For many disabled people, this paradigm is particularly exhausting. Some disabled people already work with lower levels of energy or higher fatigue than other people. Most disabled people have to do the honestly tiring work of figuring out how to move around barriers, to navigate inaccessible spaces, and still get what they need. In the age of coronavirus, that can be especially tiring. And so the added fatigue, the accumulated tiredness, the “lack of spoons,” becomes yet another barrier for food access. Even – especially for people who cannot leave their homes right now. The worry and the coordination of food access alone can be exhausting – on top of which, all these other issues may apply. 

Colored scoops of different shapes and colors on a wooden board with three bowls behind it, each bowl has a number of circles.
A prototype for an accessible cooking system with color-coded utensils, designed for people with cognitive disabilities. Created by Amanda Savitzky and on display at the Cooper-Hewitt Museum. (Photo mine, February 2018)

You may notice, when reading, that many of these issues are not specifically about coronavirus itself. Of course not – the built environment that harms disabled people was already there before the pandemic: access to food sources was still blocked, transport was still an issue, kitchens were inadequate, cooking was difficult, fatigue still occurred. The point is not that these barriers to food and cooking are new for people with disabilities.
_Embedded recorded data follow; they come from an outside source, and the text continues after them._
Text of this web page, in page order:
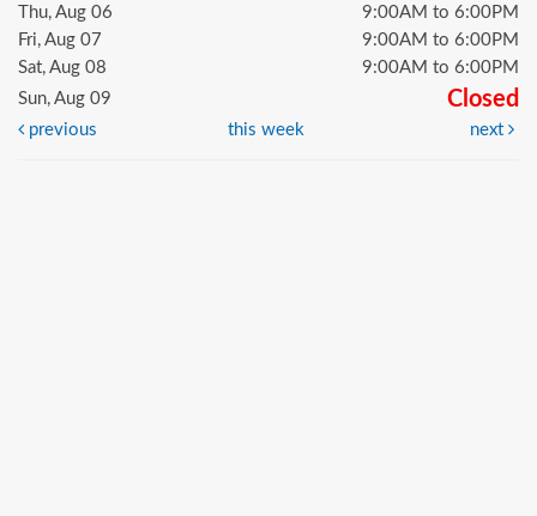
Thu, Aug 06
9:00AM to 6:00PM
Fri, Aug 07
9:00AM to 6:00PM
Sat, Aug 08
9:00AM to 6:00PM
Sun, Aug 09
Closed
previous this week next

The point is that the coronavirus crisis amplifies them, to a point of being even more impactful and dangerous. 

I wonder, from a personal and professional perspective, how we can address these issues in a post-pandemic world. What sort of transport structures and changes will we need to put in place to consider food access and service access for people with disabilities? What changes need to be given additional oomph? What new requirements will supermarkets, grocery stores, housing, and other services need to meet during construction? Some of these standards already exist, but some will be changed. After all, disabled people, too, will be making changes to their lifestyles after the pandemic – and that choice will necessitate some new design standards, be they wider supermarket aisles or more food storage space than before in an accessible kitchen. These are all to be determined, and hopefully, will improve upon the current paradigm, which is unacceptably inaccessible.

Handwashing with soap under running faucet
Don’t forget to wash your hands! (Photo via Pexels/WP)

*A note to readers: I tend to be ecumenical about using “person-first language” – people with disabilities – and identity first language – “disabled people,” though I tend to prefer the latter since it points out that people are disabled by the societies around them. This idea is called the social model of disability. As an autistic person, I find myself switching when I even describe myself. That said, I know many people with disabilities prefer person-first language, and as a compromise, I switch between the two now. For certain disability communities, there are proper protocols: The descriptor Deaf people is always identity-first in English, the descriptor people with cognitive disabilities is always person-first in English. These rules are based on community decisions. Please do not use “differently-abled,” as it implies that there is something wrong with being disabled!

**The first folks to be listened to on issues affecting disabled people of color are disabled people of color themselves. For a clear explanation as to why, and the intersection of race and disability, see this fantastic piece by Imani Barbarin. Ditto for issues affecting women with disabilities, disabled transgender people, and working-class disabled people. I should not be your primary source here!

***Resources by and for people with cognitive disabilities often expressly discuss pantry storage and food purchasing. However, many assume regular grocery access – which may not be possible during the pandemic.